Ce ne serait pas la première fois qu’un utilisateur d’entreprise aurait un problème car il devait jouer avec la crypto pour payer le gaz sur Ethereum public. La banque espagnole BBVA a rencontré des difficultés lorsqu’elle a voulu utiliser le réseau principal Ethereum comme un service notarial public pour des prêts, mais a finalement dû utiliser un testnet parce que les banques européennes n’ont pas le droit de détenir de crypto.

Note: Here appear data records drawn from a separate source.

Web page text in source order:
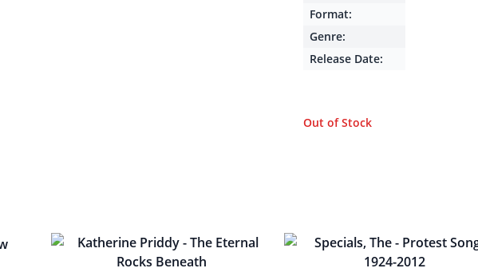
Format:
Genre:
Release Date:
Out of Stock
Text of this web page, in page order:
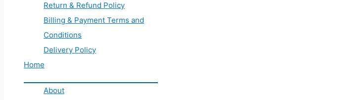
Return & Refund Policy
Billing & Payment Terms and
Conditions
Delivery Policy
Home
About
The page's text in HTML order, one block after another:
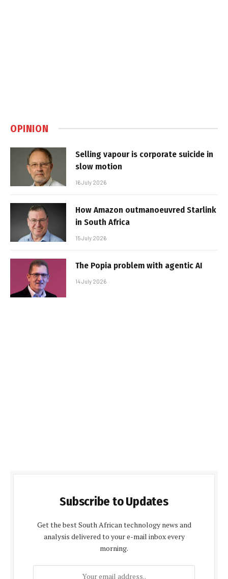
OPINION
Selling vapour is corporate suicide in
slow motion
16 July 2026
How Amazon outmanoeuvred Starlink
in South Africa
15 July 2026
The Popia problem with agentic AI
14 July 2026
Subscribe to Updates
Get the best South African technology news and
analysis delivered to your e-mail inbox every
morning.
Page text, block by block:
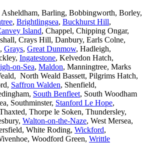
Asheldham, Barling, Bobbingworth, Borley,
, Brightlingsea, Buckhurst Hill,
Island, Chappel, Chipping Ongar,
Crays Hill, Danbury, Earls Colne,
, Grays, Great Dunmow, Hadleigh,
Ingatestone, Kelvedon Hatch,
on-Sea, Maldon, Manningtree, Marks
North Weald Bassett, Pilgrims Hatch,
Saffron Walden, Shenfield,
South Benfleet, South Woodham
Southminster, Stanford Le Hope,
Thorpe le Soken, Thundersley,
Walton-on-the-Naze, West Mersea,
White Roding, Wickford,
Woodford Green, Writtle
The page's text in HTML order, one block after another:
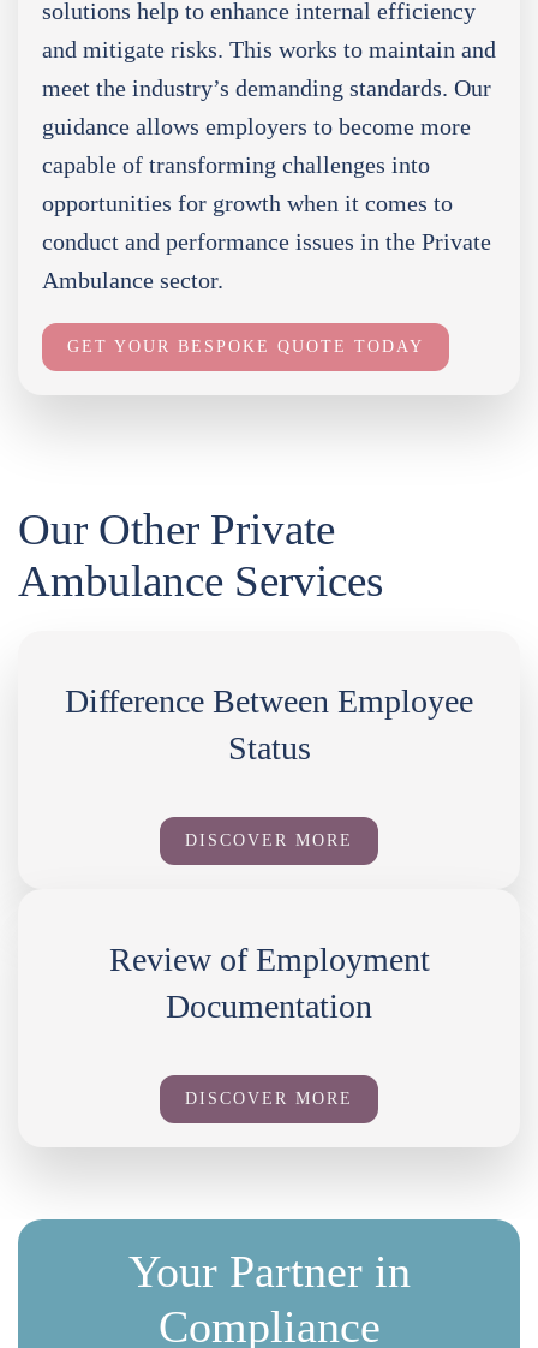
solutions help to enhance internal efficiency
and mitigate risks. This works to maintain and
meet the industry’s demanding standards. Our
guidance allows employers to become more
capable of transforming challenges into
opportunities for growth when it comes to
conduct and performance issues in the Private
Ambulance sector.
GET YOUR BESPOKE QUOTE TODAY
Our Other Private
Ambulance Services
Difference Between Employee
Status
DISCOVER MORE
Review of Employment
Documentation
DISCOVER MORE
Your Partner in
Compliance
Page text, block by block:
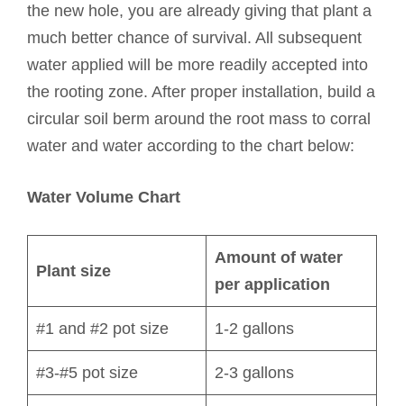
the new hole, you are already giving that plant a
much better chance of survival. All subsequent
water applied will be more readily accepted into
the rooting zone. After proper installation, build a
circular soil berm around the root mass to corral
water and water according to the chart below:
Water Volume Chart
Plant size
Amount of water
per application
#1 and #2 pot size 1-2 gallons
#3-#5 pot size 2-3 gallons

La conclusion à laquelle est parvenu le WEF est qu’il pourrait être plus judicieux d’utiliser une blockchain «hybride». Il existe des variantes d’entreprise d’Ethereum telles que Hyperledger Besu qui combinent l’autorisation et l’accès au réseau principal public. Une autre option pourrait être le protocole de base, qui utilise la chaîne publique pour comparer et vérifier les bons de commande. 

“Nous avons pensé à l’association de l’Ethereum public avec Hyperledger Fabric, par exemple”, a déclaré Lannquist. “Certaines transactions se produisent sur l’un ou l’autre, et vous voulez du public [Ethereum] pour la tenue de registres permanente.”